Organic is the big new thing in the food industry and it's time the big boys got stuck in. Organic food is like vegetarians - boring, sick-looking and a pain in the arse to cater for. But Sir Marcus says we must be organic by the end of the month or he'll have my guts for organic garters. Luckily, I've found a little organic food business called Biolife run by a lot of sandal-wearing do-gooders. Money talks and ours says Get off our land, you hippies. Oh yes, I love the smell of mergers and acquisitions in the morning. I've earmarked Celeste Nibelle to head up our new organic department. She's returning from two weeks having breast augmentation. I gave her two weeks' training leave as it's all part of self-development.
Surprise, surprise! Chief sandal-wearer at Biolife is my very first boss back from the dead. When I was a young shaver I dreamed up a scheme where we gave away free flights for every washing machine we sold. The company went under, transatlantic air travel doubled but he took the heat and resigned like a gent. What a loser! Department is on maximum excitement level. Celeste Nibelle's breasts have arrived back for work. We're expecting the rest of her tomorrow. Unfortunately, Sir Marcus has suggested some woman called Ruth Parsons for organic job. She's got an accountancy background and to my mind that's where accountants should stay - in the background.
Trouble down on the farm. Biolife have a whole load of poison pills to prevent takeover. If we so much as look at a cabbage the whole company explodes in our face - not very organic, if you ask me. We'll get our legal boys onto them and we'll soon have the jam out of their doughnut. It's bizarre - we've been trying to get decent veg for years and now people want carrots that look like they've been grown in an infant school project. Why don't we just take all the veg we normally reject for looking too ugly, bag it up, double the price and label it organic? Met Ruth Parsons. Too aesthetically challenged for my team. Ugly women; you don't want them working with you, you don't want them breeding: thank god for the public sector. Difficult to see how I can't promote Celeste - those breasts are almost self-promoting.

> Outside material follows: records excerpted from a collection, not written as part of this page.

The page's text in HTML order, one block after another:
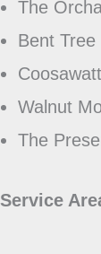
The
Bent Tree
Walnut
The
Service
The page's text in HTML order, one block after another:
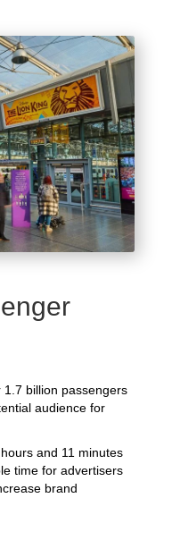
billion passengers
audience for
and 11 minutes
time for advertisers
brand
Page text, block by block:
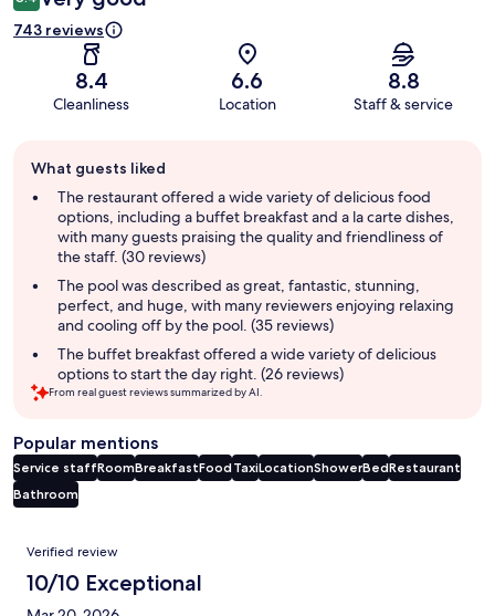
743 reviews
8.4
Cleanliness
6.6
Location
8.8
Staff & service
review
summary
What guests liked
The restaurant offered a wide variety of delicious food
options, including a buffet breakfast and a la carte dishes,
with many guests praising the quality and friendliness of
the staff. (30 reviews)
The pool was described as great, fantastic, stunning,
perfect, and huge, with many reviewers enjoying relaxing
and cooling off by the pool. (35 reviews)
The buffet breakfast offered a wide variety of delicious
options to start the day right. (26 reviews)
From real guest reviews summarized by AI.
Popular mentions
Service staffRoomBreakfastFood TaxiLocationShowerBedRestaurant
Bathroom
Reviews
Verified review
10/10 Exceptional
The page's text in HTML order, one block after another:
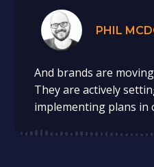
PHIL
And brands are
They are actively
implementing plans in
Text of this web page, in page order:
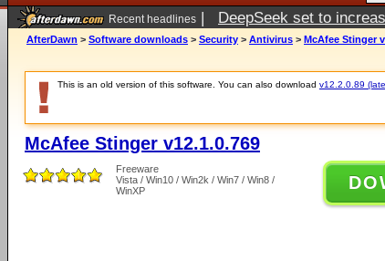
Recent headlines | DeepSeek set to
AfterDawn > Software downloads > Security > Antivirus > McAfee Stinger
This is an old version of this software. You can also download v12.2.0.89
McAfee Stinger v12.1.0.769
Freeware
Vista / Win10 / Win2k / Win7 / Win8 /
WinXP
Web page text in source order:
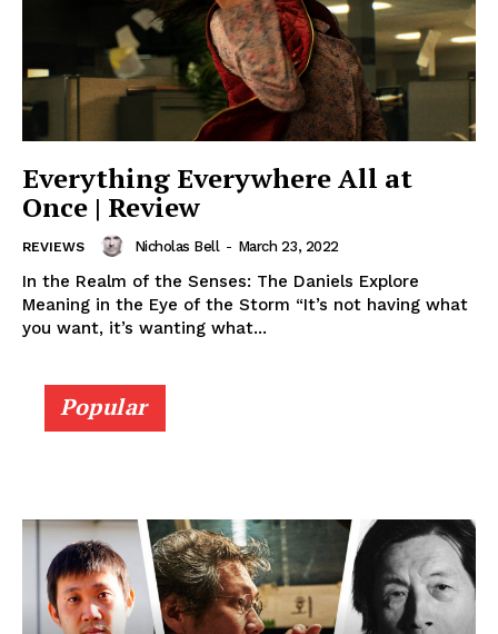
Everything Everywhere All at
Once | Review
REVIEWS Nicholas Bell - March 23, 2022
In the Realm of the Senses: The Daniels Explore
Meaning in the Eye of the Storm “It’s not having what
you want, it’s wanting what...
Popular
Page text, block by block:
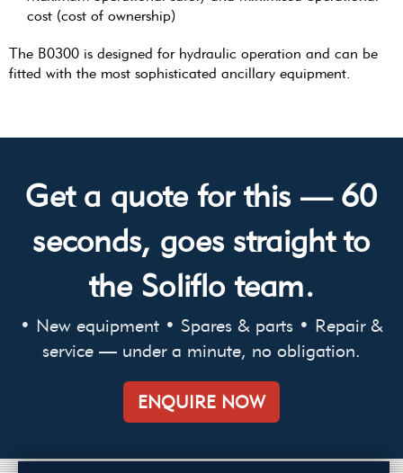
cost (cost of ownership)
The B0300 is designed for hydraulic operation and can be
fitted with the most sophisticated ancillary equipment.
Get a quote for this — 60
seconds, goes straight to
the Soliflo team.
• New equipment • Spares & parts • Repair &
service — under a minute, no obligation.
ENQUIRE NOW
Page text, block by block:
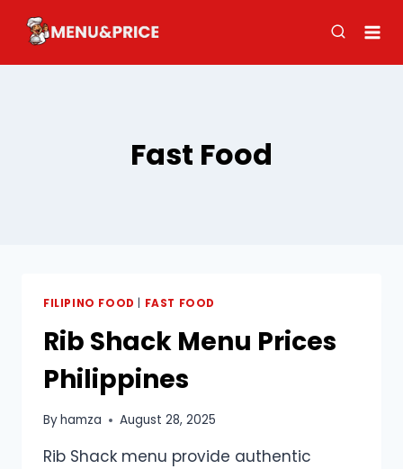
content
Fast Food
FILIPINO FOOD FAST FOOD
Rib Shack Menu​ Prices
Philippines
Byhamza August 28, 2025
Rib Shack menu provide authentic
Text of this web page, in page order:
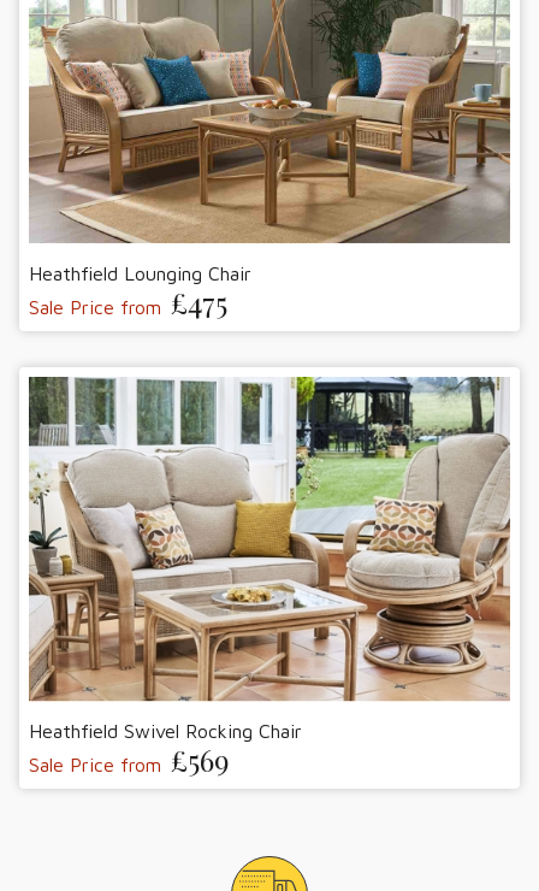
Heathfield Lounging Chair
Sale Price from £475
Heathfield Swivel Rocking Chair
Sale Price from £569
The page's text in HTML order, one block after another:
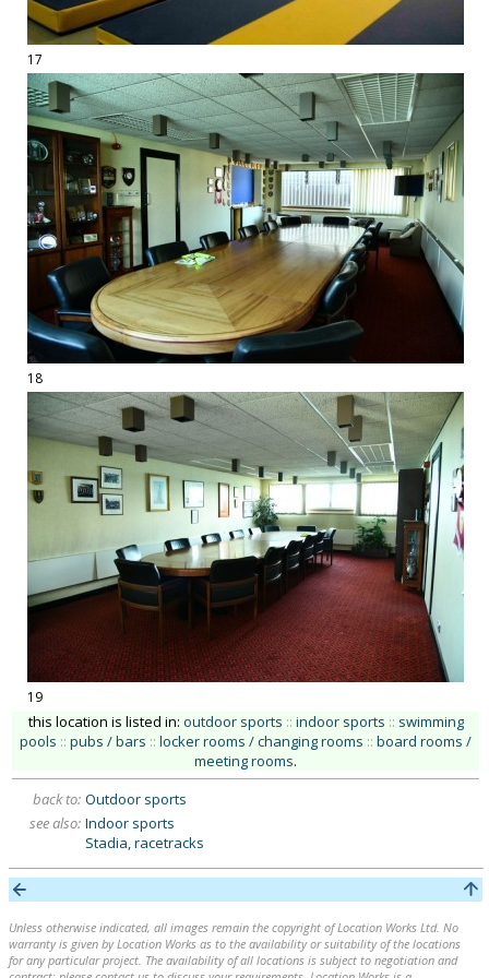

Legal boys say Biolife are bombproof. Sir Marcus has promised shareholders we'll be as green as the arse of the Jolly Green Giant so it looks like I'm going to have my pants well and truly pulled down on this one. Took Celeste out for lunch to talk about possible new position (woof!). Spent first course with my eyes glued to Silicon Valley, as Bill Peters calls it. She ordered risotto and I realised she was a vegetarian. Disaster. Stop eating meat and the next thing you know you're demonstrating against the world bank. Went back to office depressed. Had one too many sherbets with Peters after work, then got a cab to the gym. Spent an hour drunk in charge of an exercise bike.

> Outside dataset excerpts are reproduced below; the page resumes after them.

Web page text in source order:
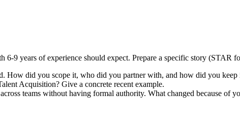
6-9 years of experience should expect. Prepare a specific story (STAR
How did you scope it, who did you partner with, and how did you keep
Acquisition? Give a concrete recent example.
teams without having formal authority. What changed because of
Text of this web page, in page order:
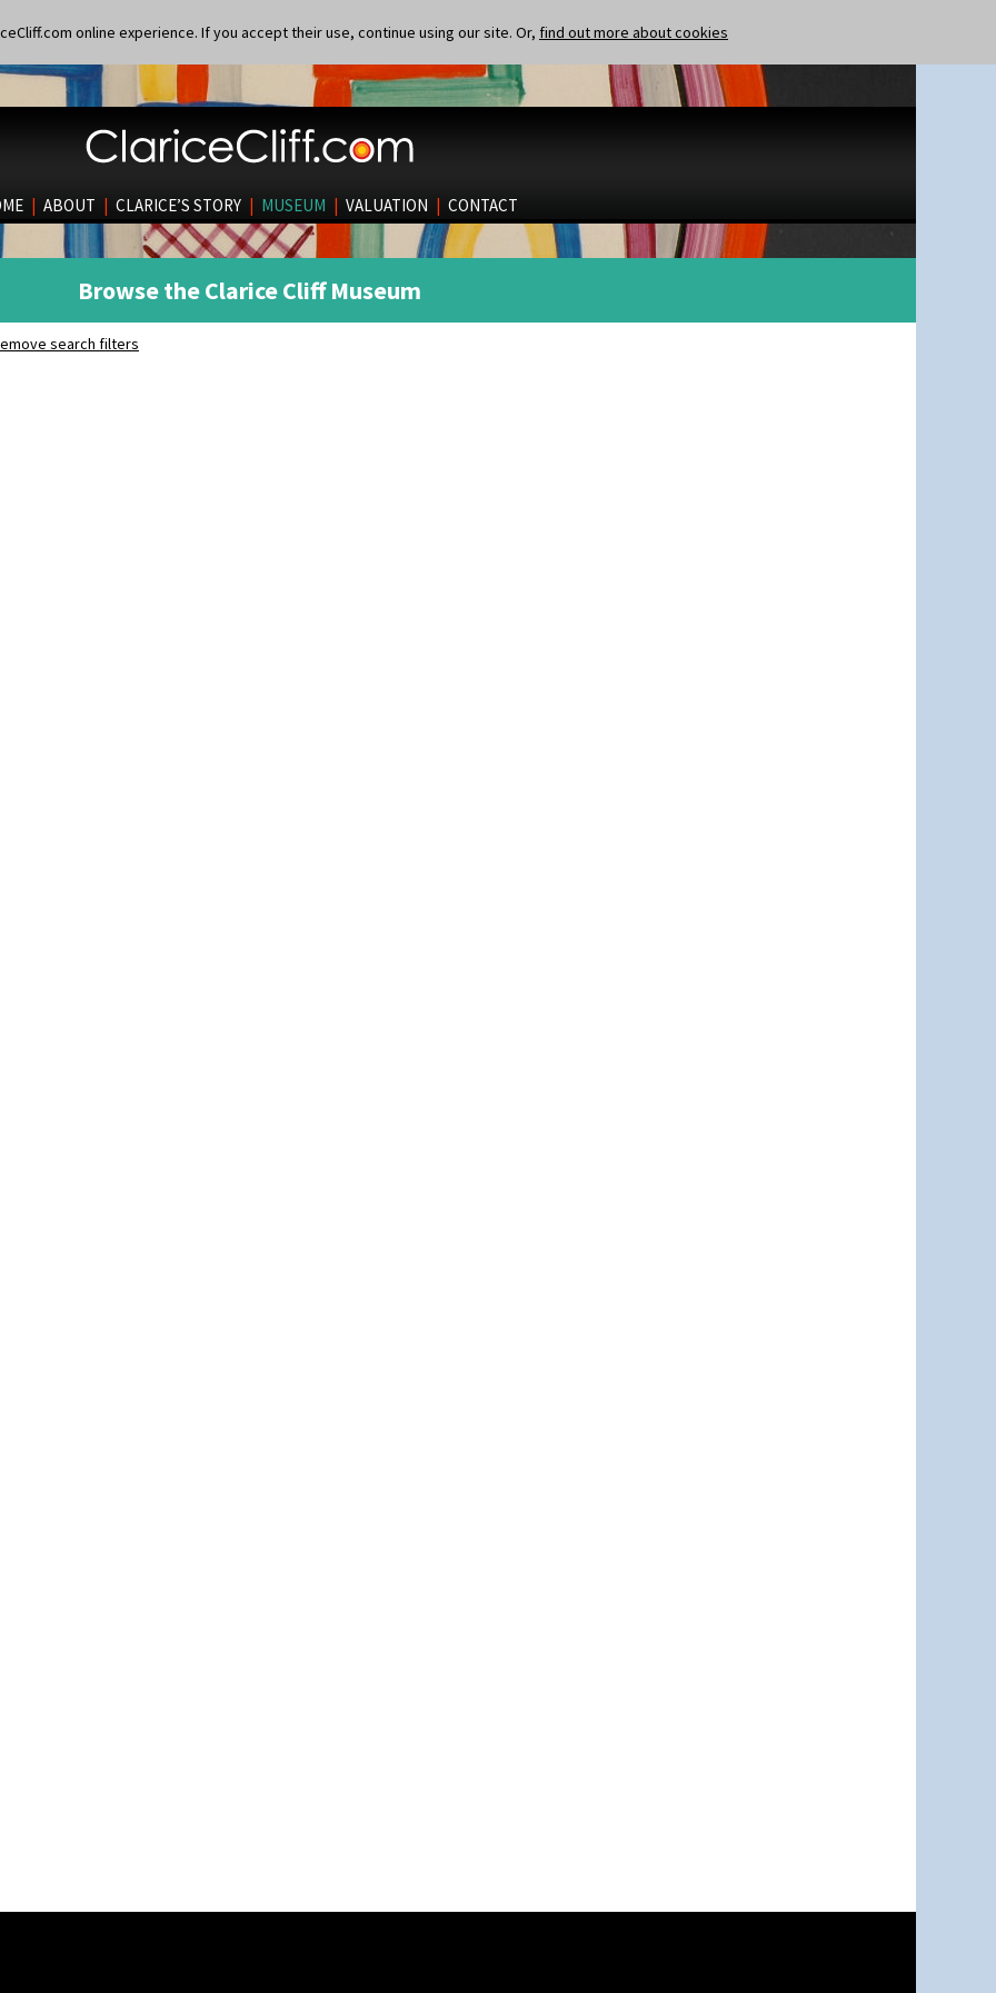
online experience. If you accept their use, continue using our site. Or, find out more about cookies
| ABOUT | CLARICE’S STORY | MUSEUM | VALUATION | CONTACT
Browse the Clarice Cliff Museum
search filters
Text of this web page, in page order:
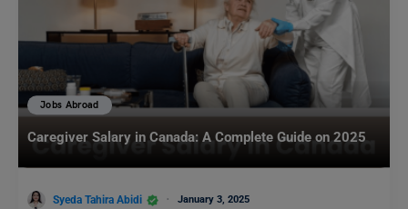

Legal boys submitted bill that would pay for implants for entire marketing department. Found a report on my desk from Ruth Parsons suggesting we fly organic food in from Asia. OK, it's grown by five-year-olds, it's the stuff the locusts won't touch and the planes transporting it rip a five-mile hole in the ozone layer, but the food's organic, the customer wants organic and the customer is always right. Told Sir Marcus that Biolife acquisition was off and that we were developing our own supplies because organic business growth is better than artificial acquisition. Told Celeste and her breasts that they couldn't have the job because organic growth is better than artificial acquisition. Gave the job to Ruth. The right person for an organic food job is a bean counter.